Stored items »

◆ ◆ ◆ ◆

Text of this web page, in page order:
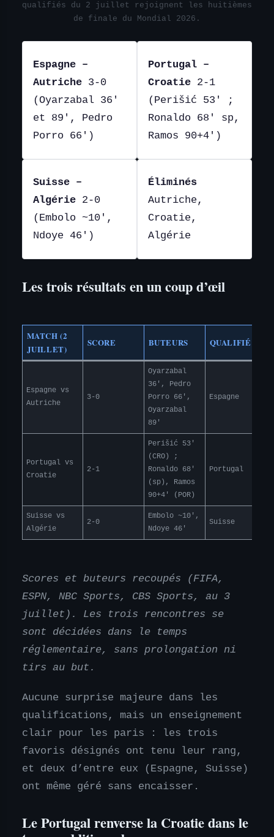
qualifiés du 2 juillet rejoignent les huitièmes
de finale du Mondial 2026.
Espagne –
Autriche3-0
(Oyarzabal 36′
et 89′, Pedro
Porro 66′)
Portugal –
Croatie2-1
(Perišić 53′ ;
Ronaldo 68′ sp,
Ramos 90+4′)
Suisse –
Algérie2-0
(Embolo ~10′,
Ndoye 46′)
Éliminés
Autriche,
Croatie,
Algérie
Les trois résultats en un coup d’œil
MATCH (2
JUILLET)
SCORE BUTEURS QUALIFIÉ
Espagne vs
Autriche
3-0
Oyarzabal
36′, Pedro
Porro 66′,
Oyarzabal
89′
Espagne
Portugal vs
Croatie
2-1
Perišić 53′
(CRO) ;
Ronaldo 68′
(sp), Ramos
90+4′ (POR)
Portugal
Suisse vs
Algérie
2-0
Embolo ~10′,
Ndoye 46′
Suisse
Scores et buteurs recoupés (FIFA,
ESPN, NBC Sports, CBS Sports, au 3
juillet). Les trois rencontres se
sont décidées dans le temps
réglementaire, sans prolongation ni
tirs au but.
Aucune surprise majeure dans les
qualifications, mais un enseignement
clair pour les paris : les trois
favoris désignés ont tenu leur rang,
et deux d’entre eux (Espagne, Suisse)
ont même géré sans encaisser.
Le Portugal renverse la Croatie dans le

◆ ◆ ◆ ◆

EXERCISE GOAL » Type out all of the records exactly, leaving out any picture.

RESPONSE TO THIS EXERCISE »
Text of this web page, in page order:
qualifiés du 2 juillet rejoignent les huitièmes
de finale du Mondial 2026.
Espagne –
Autriche3-0
(Oyarzabal 36′
et 89′, Pedro
Porro 66′)
Portugal –
Croatie2-1
(Perišić 53′ ;
Ronaldo 68′ sp,
Ramos 90+4′)
Suisse –
Algérie2-0
(Embolo ~10′,
Ndoye 46′)
Éliminés
Autriche,
Croatie,
Algérie
Les trois résultats en un coup d’œil
MATCH (2
JUILLET)
SCORE BUTEURS QUALIFIÉ
Espagne vs
Autriche
3-0
Oyarzabal
36′, Pedro
Porro 66′,
Oyarzabal
89′
Espagne
Portugal vs
Croatie
2-1
Perišić 53′
(CRO) ;
Ronaldo 68′
(sp), Ramos
90+4′ (POR)
Portugal
Suisse vs
Algérie
2-0
Embolo ~10′,
Ndoye 46′
Suisse
Scores et buteurs recoupés (FIFA,
ESPN, NBC Sports, CBS Sports, au 3
juillet). Les trois rencontres se
sont décidées dans le temps
réglementaire, sans prolongation ni
tirs au but.
Aucune surprise majeure dans les
qualifications, mais un enseignement
clair pour les paris : les trois
favoris désignés ont tenu leur rang,
et deux d’entre eux (Espagne, Suisse)
ont même géré sans encaisser.
Le Portugal renverse la Croatie dans le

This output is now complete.